▼
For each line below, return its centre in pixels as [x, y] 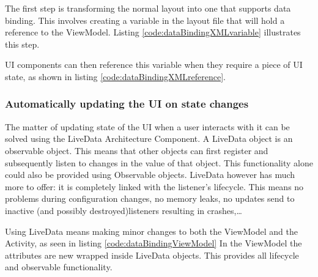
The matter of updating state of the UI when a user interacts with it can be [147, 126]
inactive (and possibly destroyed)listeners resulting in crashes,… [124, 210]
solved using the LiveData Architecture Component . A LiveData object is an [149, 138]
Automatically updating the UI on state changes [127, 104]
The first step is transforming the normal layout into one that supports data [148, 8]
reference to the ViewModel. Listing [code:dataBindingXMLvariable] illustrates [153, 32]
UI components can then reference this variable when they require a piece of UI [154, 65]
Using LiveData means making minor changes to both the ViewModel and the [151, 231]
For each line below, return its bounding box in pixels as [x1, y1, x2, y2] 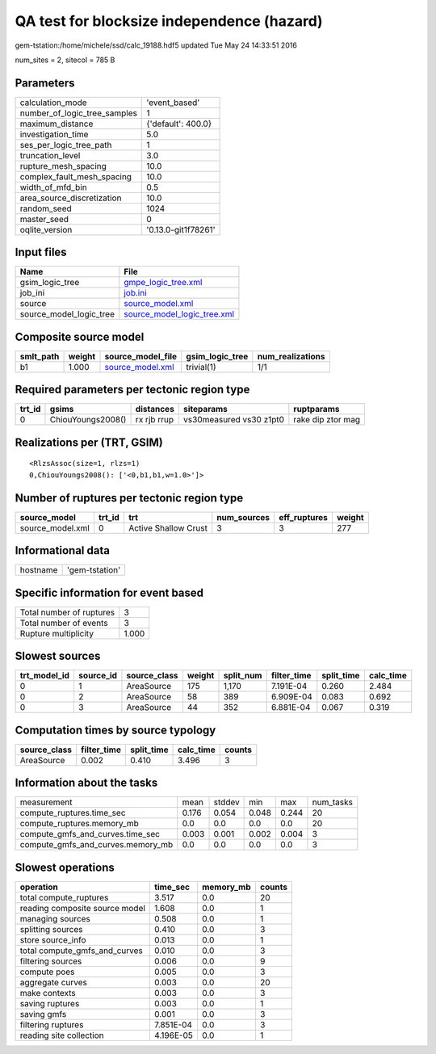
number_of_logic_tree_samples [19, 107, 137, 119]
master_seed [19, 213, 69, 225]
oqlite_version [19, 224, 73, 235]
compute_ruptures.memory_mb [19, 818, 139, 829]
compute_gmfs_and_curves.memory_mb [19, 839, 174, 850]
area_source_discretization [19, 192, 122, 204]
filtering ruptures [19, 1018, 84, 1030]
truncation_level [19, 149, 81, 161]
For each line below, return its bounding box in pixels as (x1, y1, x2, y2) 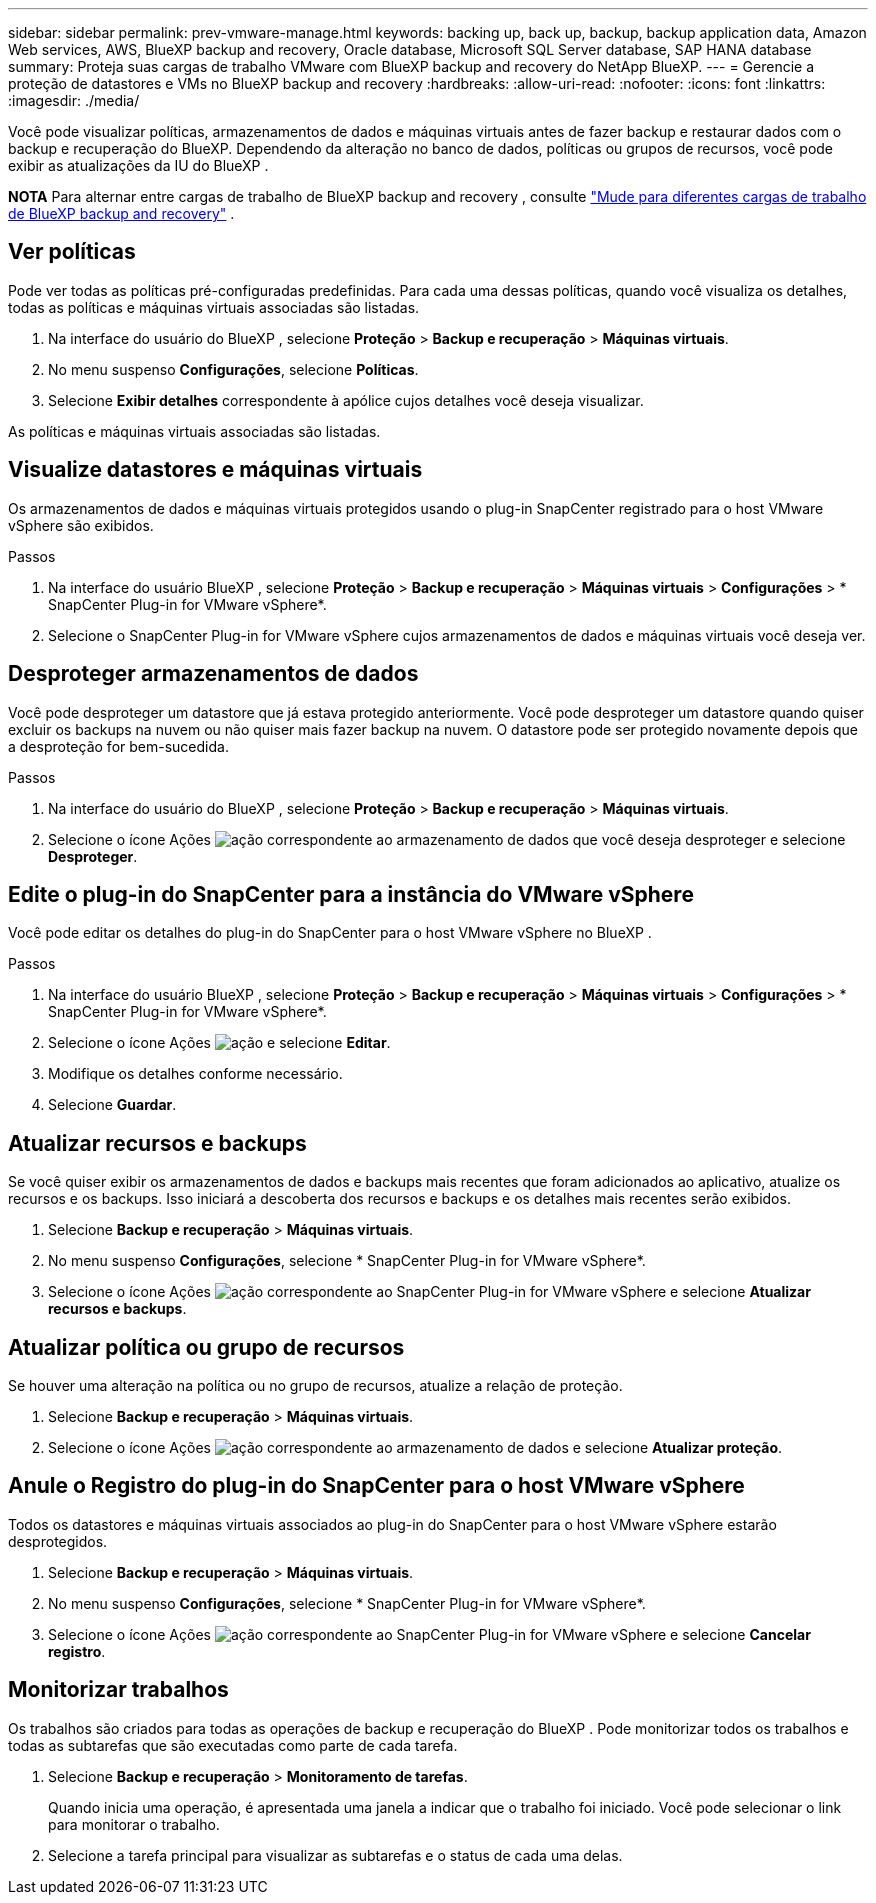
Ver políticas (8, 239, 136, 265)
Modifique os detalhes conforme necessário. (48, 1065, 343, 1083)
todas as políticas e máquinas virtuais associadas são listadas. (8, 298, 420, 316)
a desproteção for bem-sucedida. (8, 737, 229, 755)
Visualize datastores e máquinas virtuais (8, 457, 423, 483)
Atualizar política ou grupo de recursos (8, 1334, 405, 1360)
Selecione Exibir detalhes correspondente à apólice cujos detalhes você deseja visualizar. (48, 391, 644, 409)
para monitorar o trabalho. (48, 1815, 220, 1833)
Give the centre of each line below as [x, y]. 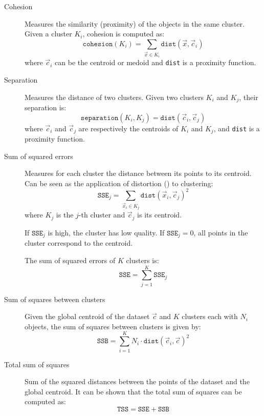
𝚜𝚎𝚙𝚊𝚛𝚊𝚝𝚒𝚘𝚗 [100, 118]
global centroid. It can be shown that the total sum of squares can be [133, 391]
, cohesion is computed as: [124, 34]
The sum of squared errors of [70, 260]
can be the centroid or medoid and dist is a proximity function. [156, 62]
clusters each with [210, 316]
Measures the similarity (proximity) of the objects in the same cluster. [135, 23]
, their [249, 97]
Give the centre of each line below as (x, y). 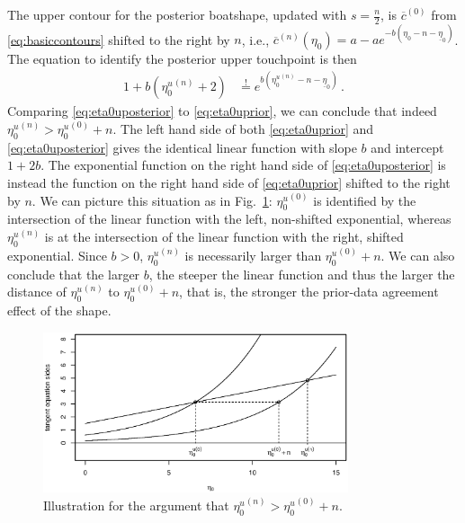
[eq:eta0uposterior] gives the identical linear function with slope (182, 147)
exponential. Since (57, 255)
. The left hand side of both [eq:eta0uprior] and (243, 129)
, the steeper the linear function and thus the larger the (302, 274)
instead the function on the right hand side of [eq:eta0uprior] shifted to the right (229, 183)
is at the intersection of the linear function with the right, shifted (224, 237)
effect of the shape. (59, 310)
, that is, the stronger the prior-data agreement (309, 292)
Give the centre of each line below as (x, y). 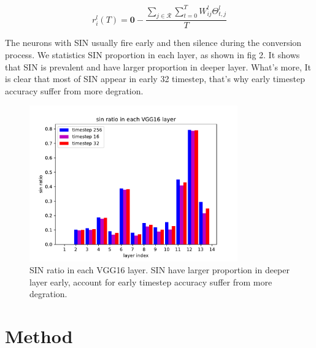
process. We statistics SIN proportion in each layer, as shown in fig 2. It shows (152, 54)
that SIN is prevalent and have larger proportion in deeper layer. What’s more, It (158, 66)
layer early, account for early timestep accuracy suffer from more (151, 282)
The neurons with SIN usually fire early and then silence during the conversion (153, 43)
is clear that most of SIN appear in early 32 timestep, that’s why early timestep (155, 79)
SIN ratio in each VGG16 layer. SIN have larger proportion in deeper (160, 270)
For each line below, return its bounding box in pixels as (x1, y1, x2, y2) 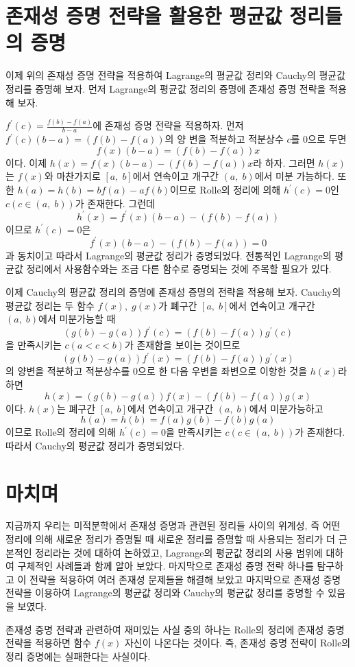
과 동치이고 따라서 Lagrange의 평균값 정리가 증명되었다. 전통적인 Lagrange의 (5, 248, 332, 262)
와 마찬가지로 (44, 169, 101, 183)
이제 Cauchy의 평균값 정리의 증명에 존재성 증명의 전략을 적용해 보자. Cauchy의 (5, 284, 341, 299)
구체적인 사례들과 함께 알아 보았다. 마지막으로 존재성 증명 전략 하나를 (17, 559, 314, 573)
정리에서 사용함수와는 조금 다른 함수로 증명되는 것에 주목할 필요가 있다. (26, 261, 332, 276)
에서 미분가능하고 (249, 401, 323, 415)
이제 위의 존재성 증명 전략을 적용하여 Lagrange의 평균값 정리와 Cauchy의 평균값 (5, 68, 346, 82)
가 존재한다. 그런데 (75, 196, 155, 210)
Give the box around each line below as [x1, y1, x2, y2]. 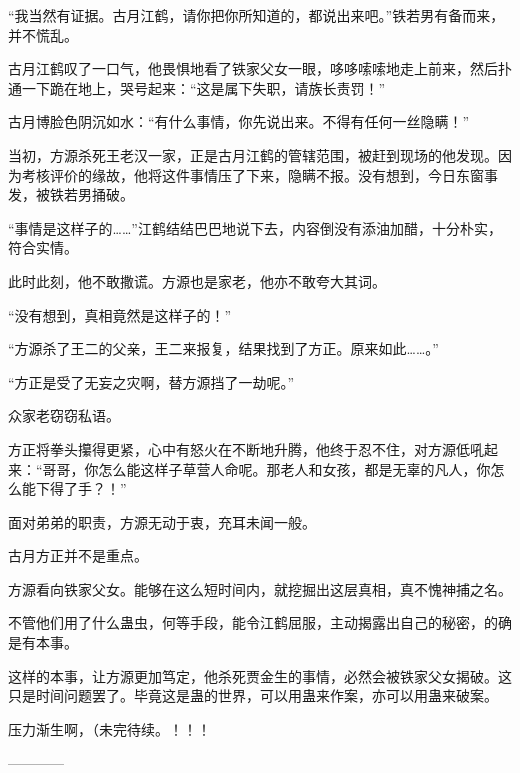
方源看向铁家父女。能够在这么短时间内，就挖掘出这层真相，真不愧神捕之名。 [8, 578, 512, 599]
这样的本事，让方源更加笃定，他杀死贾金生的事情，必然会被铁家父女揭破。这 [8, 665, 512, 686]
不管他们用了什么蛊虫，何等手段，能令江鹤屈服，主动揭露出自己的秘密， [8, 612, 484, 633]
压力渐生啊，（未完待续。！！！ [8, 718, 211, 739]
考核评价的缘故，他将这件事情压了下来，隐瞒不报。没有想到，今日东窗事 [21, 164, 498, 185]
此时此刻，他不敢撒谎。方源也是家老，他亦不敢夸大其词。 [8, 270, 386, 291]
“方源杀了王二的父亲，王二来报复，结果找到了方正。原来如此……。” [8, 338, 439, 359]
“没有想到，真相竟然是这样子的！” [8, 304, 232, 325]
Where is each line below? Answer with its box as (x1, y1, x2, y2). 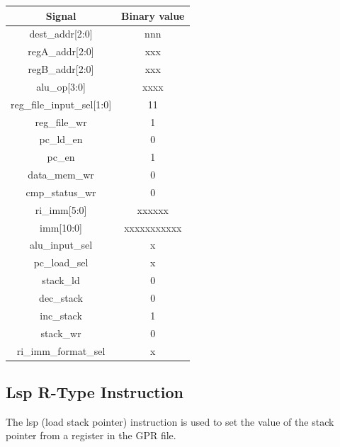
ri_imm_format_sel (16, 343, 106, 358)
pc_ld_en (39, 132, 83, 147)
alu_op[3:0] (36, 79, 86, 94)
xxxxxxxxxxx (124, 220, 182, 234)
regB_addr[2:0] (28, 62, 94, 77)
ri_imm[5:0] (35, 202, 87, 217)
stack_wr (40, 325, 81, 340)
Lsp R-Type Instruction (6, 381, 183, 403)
▲
--- Assigned task ---
From the line containing "pc_ld_en (39, 132, 83, 147)" through the closing line of the material above, return every line exactly and omit all others.

--- Completed task ---
pc_ld_en (39, 132, 83, 147)
alu_op[3:0] (36, 79, 86, 94)
xxxxxxxxxxx (124, 220, 182, 234)
regB_addr[2:0] (28, 62, 94, 77)
ri_imm[5:0] (35, 202, 87, 217)
stack_wr (40, 325, 81, 340)
Lsp R-Type Instruction (6, 381, 183, 403)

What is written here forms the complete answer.